Which of the following code snippets correctly removes the score variable from df?

  1. df |> select(-score)
  2. df |> select(-"score")
  3. df |> select(!score)
  4. df |> select(, -score)
  5. df |> select(desc(score))

Question 27

Which of the following code snippets filters observations where age is not NA, then arranges them in ascending order of age, and then selects the name and age variables?

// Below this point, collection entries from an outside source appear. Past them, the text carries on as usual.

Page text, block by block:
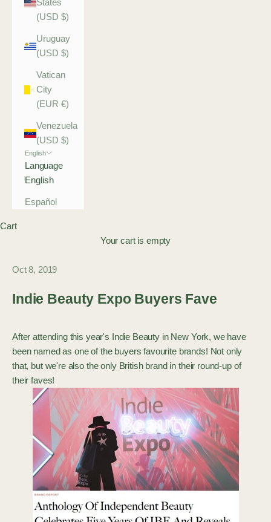
States
(USD $)
Uruguay
(USD $)
Vatican
City
(EUR €)
Venezuela
(USD $)
English
Language
English
Español
Cart
Your cart is empty
Oct 8, 2019
Indie Beauty Expo Buyers Fave
After attending this year's Indie Beauty in New York, we have
been named as one of the buyers favourite brands! Not only
that, but we're also the only British brand in their round-up of
their faves!

  1. df |> filter(!is.na(age)) |> arrange(age) |> select(name, age)
  2. df |> select(name, age) |> arrange(age) |> filter(!is.na(age))
  3. df |> arrange(age) |> filter(!is.na(age)) |> select(name, age)
  4. df |> filter(is.na(age)) |> arrange(desc(age)) |> select(name, age)
  5. All of the above

Question 28

Consider the two related data.frames, students and majors:

  • df_1
student_id name age
1 Brad 20
2 Jason 22
4 Marcie 21
  • df_2
student_id major
1 Business Administration
2 Economics
3 Data Analytics
student_id major name age
1 Business Administration Brad 20
2 Economics Jason 22
3 Data Analytics NA NA
  1. students |> left_join(majors)
  2. majors |> left_join(students)
  3. Both a and b

Question 29

In R, what does the function sd(x) compute, and why can it be more useful than var(x)?

Question 30

List at least four applications of data analytics in sports analytics mentioned in the lecture, and briefly describe each one.